LISTED RECORDS
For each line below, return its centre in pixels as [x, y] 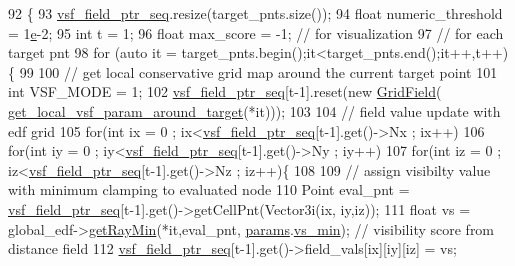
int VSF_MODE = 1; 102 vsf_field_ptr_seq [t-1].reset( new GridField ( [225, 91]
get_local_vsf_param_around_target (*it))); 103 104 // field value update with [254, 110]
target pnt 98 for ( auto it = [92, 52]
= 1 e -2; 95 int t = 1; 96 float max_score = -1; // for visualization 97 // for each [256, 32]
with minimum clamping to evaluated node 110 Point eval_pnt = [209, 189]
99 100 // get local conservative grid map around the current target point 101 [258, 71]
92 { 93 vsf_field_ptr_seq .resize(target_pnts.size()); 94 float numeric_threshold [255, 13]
* * *
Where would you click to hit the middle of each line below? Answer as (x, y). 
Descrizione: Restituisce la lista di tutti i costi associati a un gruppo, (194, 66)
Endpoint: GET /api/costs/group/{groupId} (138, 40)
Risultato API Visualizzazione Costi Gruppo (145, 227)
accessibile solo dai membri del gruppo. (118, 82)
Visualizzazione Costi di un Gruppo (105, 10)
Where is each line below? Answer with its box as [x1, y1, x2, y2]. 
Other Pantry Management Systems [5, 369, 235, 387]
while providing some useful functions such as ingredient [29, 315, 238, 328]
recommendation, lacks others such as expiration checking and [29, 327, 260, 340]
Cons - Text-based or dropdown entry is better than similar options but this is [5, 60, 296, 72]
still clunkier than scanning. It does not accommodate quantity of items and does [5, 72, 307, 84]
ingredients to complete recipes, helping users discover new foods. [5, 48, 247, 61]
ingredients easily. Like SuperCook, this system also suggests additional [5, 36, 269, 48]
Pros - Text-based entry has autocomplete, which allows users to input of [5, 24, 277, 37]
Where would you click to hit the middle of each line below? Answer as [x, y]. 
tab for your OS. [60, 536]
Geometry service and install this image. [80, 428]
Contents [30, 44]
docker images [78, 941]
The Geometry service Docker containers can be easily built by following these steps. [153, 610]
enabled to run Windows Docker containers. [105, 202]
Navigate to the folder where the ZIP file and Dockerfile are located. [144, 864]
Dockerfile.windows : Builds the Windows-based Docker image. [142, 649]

REQUIREMENT
Given the records above, reproduce precisely and only the lines between the line holding "still clunkier than" and the line holding "enabled to run", inclusive.

TASK RESULT
still clunkier than scanning. It does not accommodate quantity of items and does [5, 72, 307, 84]
ingredients to complete recipes, helping users discover new foods. [5, 48, 247, 61]
ingredients easily. Like SuperCook, this system also suggests additional [5, 36, 269, 48]
Pros - Text-based entry has autocomplete, which allows users to input of [5, 24, 277, 37]
Where would you click to hit the middle of each line below? Answer as [x, y]. 
tab for your OS. [60, 536]
Geometry service and install this image. [80, 428]
Contents [30, 44]
docker images [78, 941]
The Geometry service Docker containers can be easily built by following these steps. [153, 610]
enabled to run Windows Docker containers. [105, 202]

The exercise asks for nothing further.